Prompt:
Starting at the line that contains "with exceptional customer", restate every line word for word through the end of the entries.

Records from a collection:
== Segment start ==

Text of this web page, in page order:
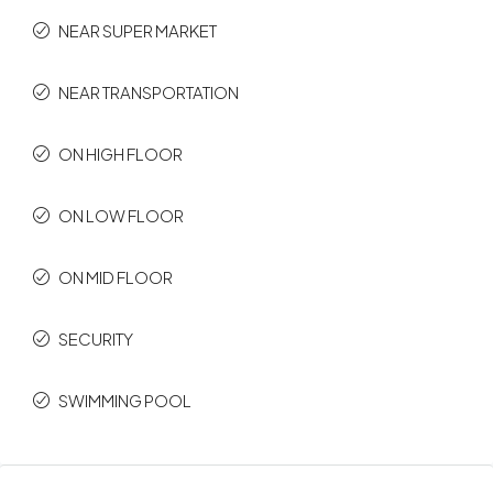
NEAR SUPER MARKET
NEAR TRANSPORTATION
ON HIGH FLOOR
ON LOW FLOOR
ON MID FLOOR
SECURITY
SWIMMING POOL
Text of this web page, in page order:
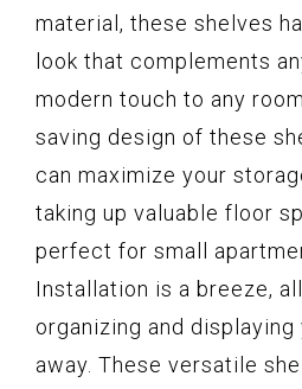
material, these shelves
look that complements
modern touch to any
saving design of these
can maximize your
taking up valuable floor
perfect for small
Installation is a breeze,
organizing and
away. These versatile
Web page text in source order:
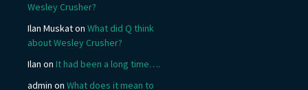
Wesley Crusher?
Ilan Muskaton What did Q think
about Wesley Crusher?
Ilan on It had been a long time….
admin on What does it mean to
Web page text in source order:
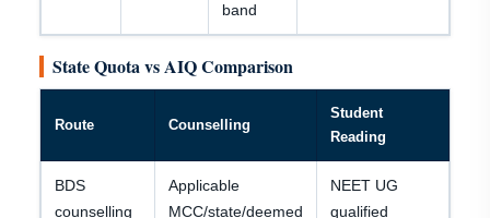
band
State Quota vs AIQ Comparison
Route Counselling
Student
Reading
BDS
counselling
Applicable
MCC/state/deemed
NEET UG
qualified
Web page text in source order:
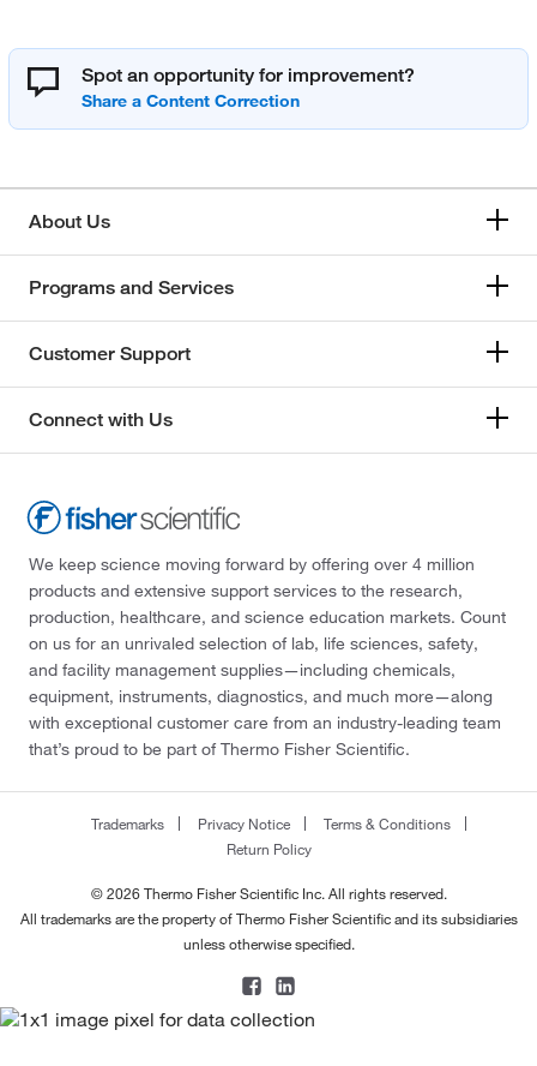
Spot an opportunity for improvement?
About Us
Programs and Services
Customer Support
Connect with Us
We keep science moving forward by offering over 4 million
products and extensive support services to the research,
production, healthcare, and science education markets. Count
on us for an unrivaled selection of lab, life sciences, safety,
and facility management supplies—including chemicals,
equipment, instruments, diagnostics, and much more—along
with exceptional customer care from an industry-leading team
that’s proud to be part of Thermo Fisher Scientific.
Trademarks Privacy Notice
Terms & Conditions
Return Policy
© 2026 Thermo Fisher Scientific Inc. All rights reserved.
All trademarks are the property of Thermo Fisher Scientific and its subsidiaries
unless otherwise specified.

== Segment end ==

Solution below:
with exceptional customer care from an industry-leading team
that’s proud to be part of Thermo Fisher Scientific.
Trademarks Privacy Notice
Terms & Conditions
Return Policy
© 2026 Thermo Fisher Scientific Inc. All rights reserved.
All trademarks are the property of Thermo Fisher Scientific and its subsidiaries
unless otherwise specified.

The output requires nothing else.